▶ **YOUR OBJECTIVE**: Line by line, repeat the data below exactly, beginning at the first line and ending at the line with "myocardium. (29, 115, 87, 126)". Omit pictures.

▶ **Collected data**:

· · · · · · ·

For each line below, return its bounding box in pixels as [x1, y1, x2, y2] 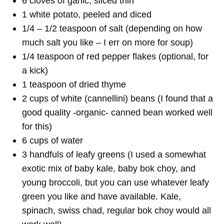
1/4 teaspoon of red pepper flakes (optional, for [21, 51, 208, 62]
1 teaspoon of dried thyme [21, 79, 126, 90]
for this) [21, 121, 52, 132]
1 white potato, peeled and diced [21, 9, 151, 20]
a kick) [21, 65, 48, 76]
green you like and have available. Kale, [21, 191, 181, 202]
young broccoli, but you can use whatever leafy [21, 177, 209, 188]
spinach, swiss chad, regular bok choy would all [21, 205, 211, 216]
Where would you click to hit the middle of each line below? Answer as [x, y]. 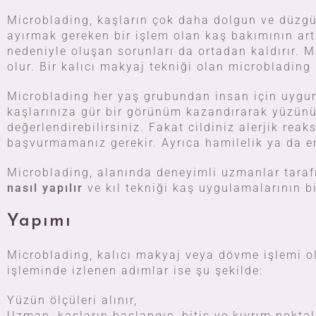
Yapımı [39, 221]
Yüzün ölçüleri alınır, [72, 300]
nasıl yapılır [45, 188]
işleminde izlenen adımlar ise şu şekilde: [135, 271]
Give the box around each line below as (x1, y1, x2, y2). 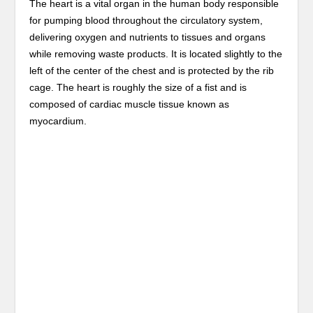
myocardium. (29, 115, 87, 126)
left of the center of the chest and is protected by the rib (29, 65, 275, 76)
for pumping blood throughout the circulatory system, (29, 15, 263, 26)
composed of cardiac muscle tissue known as (29, 99, 230, 110)
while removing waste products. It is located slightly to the (29, 48, 283, 59)
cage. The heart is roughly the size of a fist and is (29, 82, 247, 93)
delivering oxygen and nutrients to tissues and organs (29, 31, 266, 43)

· · · · · · ·

▶ **RESPONSE**:
For each line below, return its bounding box in pixels as [x1, y1, x2, y2] 
1/4 teaspoon of red pepper flakes (optional, for [21, 51, 208, 62]
1 teaspoon of dried thyme [21, 79, 126, 90]
for this) [21, 121, 52, 132]
1 white potato, peeled and diced [21, 9, 151, 20]
a kick) [21, 65, 48, 76]
green you like and have available. Kale, [21, 191, 181, 202]
young broccoli, but you can use whatever leafy [21, 177, 209, 188]
spinach, swiss chad, regular bok choy would all [21, 205, 211, 216]
Where would you click to hit the middle of each line below? Answer as [x, y]. 
Yapımı [39, 221]
Yüzün ölçüleri alınır, [72, 300]
nasıl yapılır [45, 188]
işleminde izlenen adımlar ise şu şekilde: [135, 271]
Give the box around each line below as (x1, y1, x2, y2). 
myocardium. (29, 115, 87, 126)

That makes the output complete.